(SUPPLIED RECORDS begins)
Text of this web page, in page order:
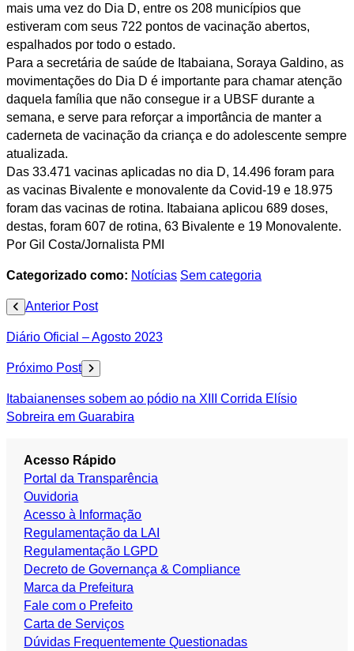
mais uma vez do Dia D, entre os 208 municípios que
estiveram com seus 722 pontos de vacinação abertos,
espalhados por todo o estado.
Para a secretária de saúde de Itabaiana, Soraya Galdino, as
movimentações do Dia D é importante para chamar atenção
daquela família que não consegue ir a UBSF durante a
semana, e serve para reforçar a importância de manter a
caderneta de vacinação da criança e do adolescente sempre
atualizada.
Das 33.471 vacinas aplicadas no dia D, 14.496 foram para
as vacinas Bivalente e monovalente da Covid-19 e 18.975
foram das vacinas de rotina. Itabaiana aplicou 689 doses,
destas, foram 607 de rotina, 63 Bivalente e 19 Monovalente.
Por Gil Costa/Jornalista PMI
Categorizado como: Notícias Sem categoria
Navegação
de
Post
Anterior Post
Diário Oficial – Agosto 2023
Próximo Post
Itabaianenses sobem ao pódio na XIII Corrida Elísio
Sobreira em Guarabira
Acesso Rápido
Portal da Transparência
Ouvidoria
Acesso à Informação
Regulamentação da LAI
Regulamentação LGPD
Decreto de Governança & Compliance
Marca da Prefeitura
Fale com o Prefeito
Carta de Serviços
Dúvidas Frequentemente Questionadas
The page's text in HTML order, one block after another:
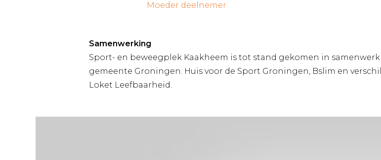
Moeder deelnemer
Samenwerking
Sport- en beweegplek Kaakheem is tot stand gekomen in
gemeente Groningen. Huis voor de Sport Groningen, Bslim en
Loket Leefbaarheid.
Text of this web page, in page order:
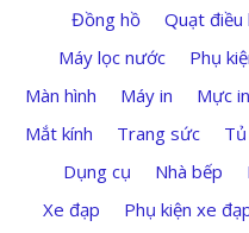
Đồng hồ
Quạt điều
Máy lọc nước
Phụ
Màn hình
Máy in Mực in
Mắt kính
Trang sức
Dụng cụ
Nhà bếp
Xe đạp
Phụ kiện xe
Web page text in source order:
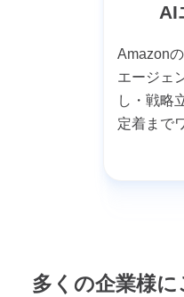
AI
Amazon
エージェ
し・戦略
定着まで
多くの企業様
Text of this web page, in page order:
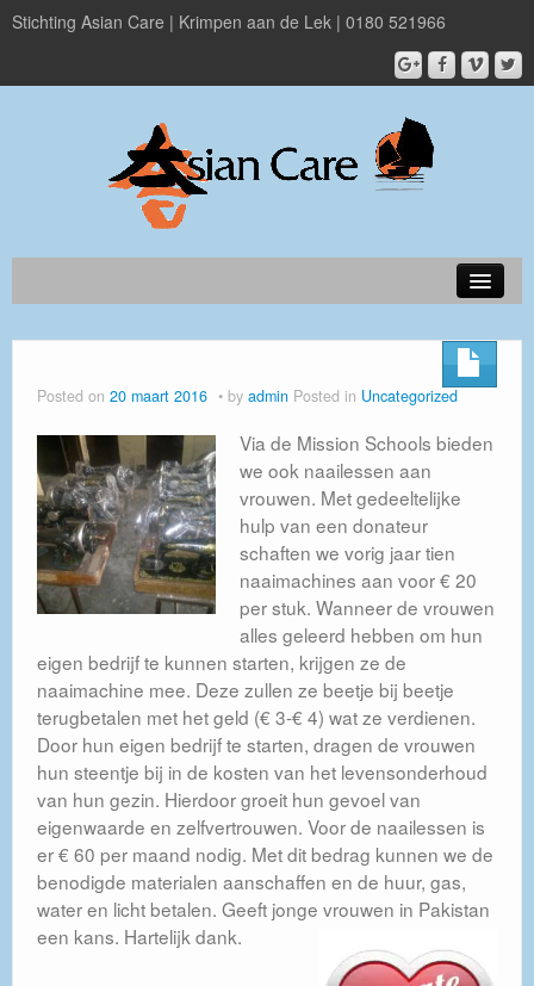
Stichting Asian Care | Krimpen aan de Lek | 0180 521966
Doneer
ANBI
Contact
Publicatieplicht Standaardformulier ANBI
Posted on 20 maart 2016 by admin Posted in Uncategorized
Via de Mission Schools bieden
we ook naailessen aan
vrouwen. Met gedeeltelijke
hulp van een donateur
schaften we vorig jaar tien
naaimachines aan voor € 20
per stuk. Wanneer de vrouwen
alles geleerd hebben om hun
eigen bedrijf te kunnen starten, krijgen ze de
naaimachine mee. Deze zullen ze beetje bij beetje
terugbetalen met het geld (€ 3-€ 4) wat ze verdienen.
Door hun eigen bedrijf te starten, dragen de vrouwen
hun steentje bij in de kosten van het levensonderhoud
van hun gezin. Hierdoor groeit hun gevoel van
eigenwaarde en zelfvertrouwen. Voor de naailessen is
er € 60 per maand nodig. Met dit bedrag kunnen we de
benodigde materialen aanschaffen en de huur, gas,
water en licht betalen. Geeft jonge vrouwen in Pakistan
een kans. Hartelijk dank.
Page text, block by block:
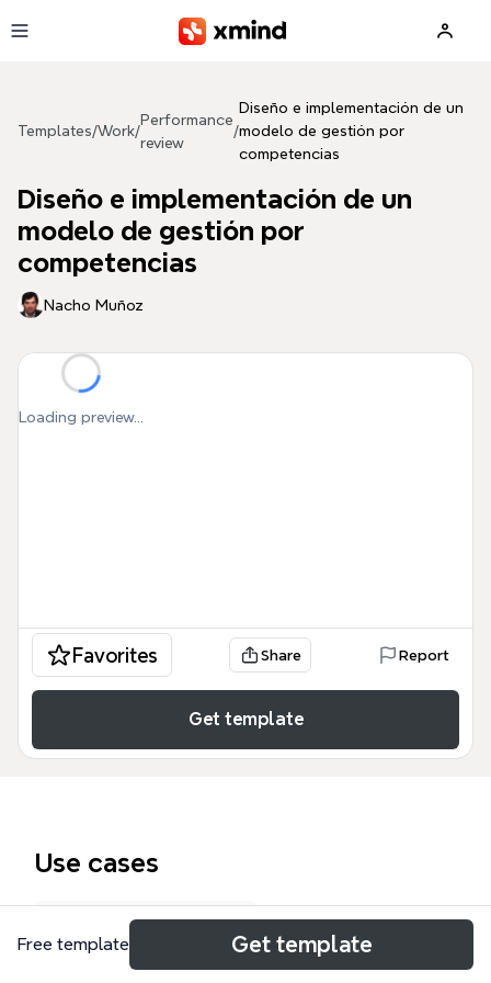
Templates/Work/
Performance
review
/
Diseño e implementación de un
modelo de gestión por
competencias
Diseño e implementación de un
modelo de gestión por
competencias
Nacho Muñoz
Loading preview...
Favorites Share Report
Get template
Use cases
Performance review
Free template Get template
(SUPPLIED RECORDS ends)
(PROBLEM)
Reproduce all entries exactly. Pictures do not belong in the copy.

(EXERCISE RESULT)
Text of this web page, in page order:
mais uma vez do Dia D, entre os 208 municípios que
estiveram com seus 722 pontos de vacinação abertos,
espalhados por todo o estado.
Para a secretária de saúde de Itabaiana, Soraya Galdino, as
movimentações do Dia D é importante para chamar atenção
daquela família que não consegue ir a UBSF durante a
semana, e serve para reforçar a importância de manter a
caderneta de vacinação da criança e do adolescente sempre
atualizada.
Das 33.471 vacinas aplicadas no dia D, 14.496 foram para
as vacinas Bivalente e monovalente da Covid-19 e 18.975
foram das vacinas de rotina. Itabaiana aplicou 689 doses,
destas, foram 607 de rotina, 63 Bivalente e 19 Monovalente.
Por Gil Costa/Jornalista PMI
Categorizado como: Notícias Sem categoria
Navegação
de
Post
Anterior Post
Diário Oficial – Agosto 2023
Próximo Post
Itabaianenses sobem ao pódio na XIII Corrida Elísio
Sobreira em Guarabira
Acesso Rápido
Portal da Transparência
Ouvidoria
Acesso à Informação
Regulamentação da LAI
Regulamentação LGPD
Decreto de Governança & Compliance
Marca da Prefeitura
Fale com o Prefeito
Carta de Serviços
Dúvidas Frequentemente Questionadas
The page's text in HTML order, one block after another:
Moeder deelnemer
Samenwerking
Sport- en beweegplek Kaakheem is tot stand gekomen in
gemeente Groningen. Huis voor de Sport Groningen, Bslim en
Loket Leefbaarheid.
Text of this web page, in page order:
Đồng hồ
Quạt điều
Máy lọc nước
Phụ
Màn hình
Máy in Mực in
Mắt kính
Trang sức
Dụng cụ
Nhà bếp
Xe đạp
Phụ kiện xe
Web page text in source order:
AI
Amazon
エージェ
し・戦略
定着まで
多くの企業様
Text of this web page, in page order:
Stichting Asian Care | Krimpen aan de Lek | 0180 521966
Doneer
ANBI
Contact
Publicatieplicht Standaardformulier ANBI
Posted on 20 maart 2016 by admin Posted in Uncategorized
Via de Mission Schools bieden
we ook naailessen aan
vrouwen. Met gedeeltelijke
hulp van een donateur
schaften we vorig jaar tien
naaimachines aan voor € 20
per stuk. Wanneer de vrouwen
alles geleerd hebben om hun
eigen bedrijf te kunnen starten, krijgen ze de
naaimachine mee. Deze zullen ze beetje bij beetje
terugbetalen met het geld (€ 3-€ 4) wat ze verdienen.
Door hun eigen bedrijf te starten, dragen de vrouwen
hun steentje bij in de kosten van het levensonderhoud
van hun gezin. Hierdoor groeit hun gevoel van
eigenwaarde en zelfvertrouwen. Voor de naailessen is
er € 60 per maand nodig. Met dit bedrag kunnen we de
benodigde materialen aanschaffen en de huur, gas,
water en licht betalen. Geeft jonge vrouwen in Pakistan
een kans. Hartelijk dank.
Page text, block by block:
Templates/Work/
Performance
review
/
Diseño e implementación de un
modelo de gestión por
competencias
Diseño e implementación de un
modelo de gestión por
competencias
Nacho Muñoz
Loading preview...
Favorites Share Report
Get template
Use cases
Performance review
Free template Get template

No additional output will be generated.